→ PROVIDED MATERIAL:
= = =
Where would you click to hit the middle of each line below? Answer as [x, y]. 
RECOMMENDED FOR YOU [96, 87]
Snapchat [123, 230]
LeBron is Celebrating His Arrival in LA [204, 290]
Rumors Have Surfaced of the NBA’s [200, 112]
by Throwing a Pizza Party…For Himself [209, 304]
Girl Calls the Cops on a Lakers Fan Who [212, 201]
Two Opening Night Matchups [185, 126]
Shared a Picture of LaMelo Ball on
= = =
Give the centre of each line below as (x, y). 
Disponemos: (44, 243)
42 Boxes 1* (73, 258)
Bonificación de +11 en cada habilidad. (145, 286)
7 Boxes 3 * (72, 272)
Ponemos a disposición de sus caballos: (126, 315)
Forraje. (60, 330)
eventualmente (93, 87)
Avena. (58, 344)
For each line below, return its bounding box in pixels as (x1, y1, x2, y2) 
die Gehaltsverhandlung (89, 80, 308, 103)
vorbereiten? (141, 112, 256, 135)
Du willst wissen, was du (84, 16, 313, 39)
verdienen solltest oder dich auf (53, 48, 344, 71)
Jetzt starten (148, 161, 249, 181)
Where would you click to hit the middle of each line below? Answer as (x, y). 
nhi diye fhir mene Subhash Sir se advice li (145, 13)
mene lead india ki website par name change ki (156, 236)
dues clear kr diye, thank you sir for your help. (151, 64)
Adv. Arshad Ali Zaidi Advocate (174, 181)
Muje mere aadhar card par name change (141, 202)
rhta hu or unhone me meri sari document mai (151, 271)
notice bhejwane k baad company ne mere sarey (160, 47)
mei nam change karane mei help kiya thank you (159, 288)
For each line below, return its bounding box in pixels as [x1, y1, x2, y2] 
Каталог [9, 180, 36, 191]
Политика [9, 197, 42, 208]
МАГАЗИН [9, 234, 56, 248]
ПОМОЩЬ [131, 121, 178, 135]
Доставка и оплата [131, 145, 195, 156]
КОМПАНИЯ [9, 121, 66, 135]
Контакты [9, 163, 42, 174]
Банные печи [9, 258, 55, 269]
= = =
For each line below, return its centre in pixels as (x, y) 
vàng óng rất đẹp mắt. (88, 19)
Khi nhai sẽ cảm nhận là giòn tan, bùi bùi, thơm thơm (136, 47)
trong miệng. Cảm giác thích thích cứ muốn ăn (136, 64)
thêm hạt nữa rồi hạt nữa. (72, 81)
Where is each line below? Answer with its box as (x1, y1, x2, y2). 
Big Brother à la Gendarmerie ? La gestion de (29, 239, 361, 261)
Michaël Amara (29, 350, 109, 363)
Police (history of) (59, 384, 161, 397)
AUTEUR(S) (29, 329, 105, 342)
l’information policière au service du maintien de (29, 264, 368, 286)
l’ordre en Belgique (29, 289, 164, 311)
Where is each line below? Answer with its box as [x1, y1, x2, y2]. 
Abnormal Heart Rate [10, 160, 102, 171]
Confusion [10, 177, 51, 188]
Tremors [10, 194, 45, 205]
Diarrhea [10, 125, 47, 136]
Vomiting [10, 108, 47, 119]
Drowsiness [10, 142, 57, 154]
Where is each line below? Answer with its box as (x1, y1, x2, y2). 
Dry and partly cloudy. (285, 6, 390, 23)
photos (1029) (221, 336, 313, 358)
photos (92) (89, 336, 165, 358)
= = =
→ EXERCISE: Out of the entries above, write out only the lines between the line holding "notice bhejwane k" and the line holding "КОМПАНИЯ [9, 121, 66, 135]", inclusive, each exactly as given.

→ WRITTEN RESPONSE:
notice bhejwane k baad company ne mere sarey (160, 47)
mei nam change karane mei help kiya thank you (159, 288)
For each line below, return its bounding box in pixels as [x1, y1, x2, y2] 
Каталог [9, 180, 36, 191]
Политика [9, 197, 42, 208]
МАГАЗИН [9, 234, 56, 248]
ПОМОЩЬ [131, 121, 178, 135]
Доставка и оплата [131, 145, 195, 156]
КОМПАНИЯ [9, 121, 66, 135]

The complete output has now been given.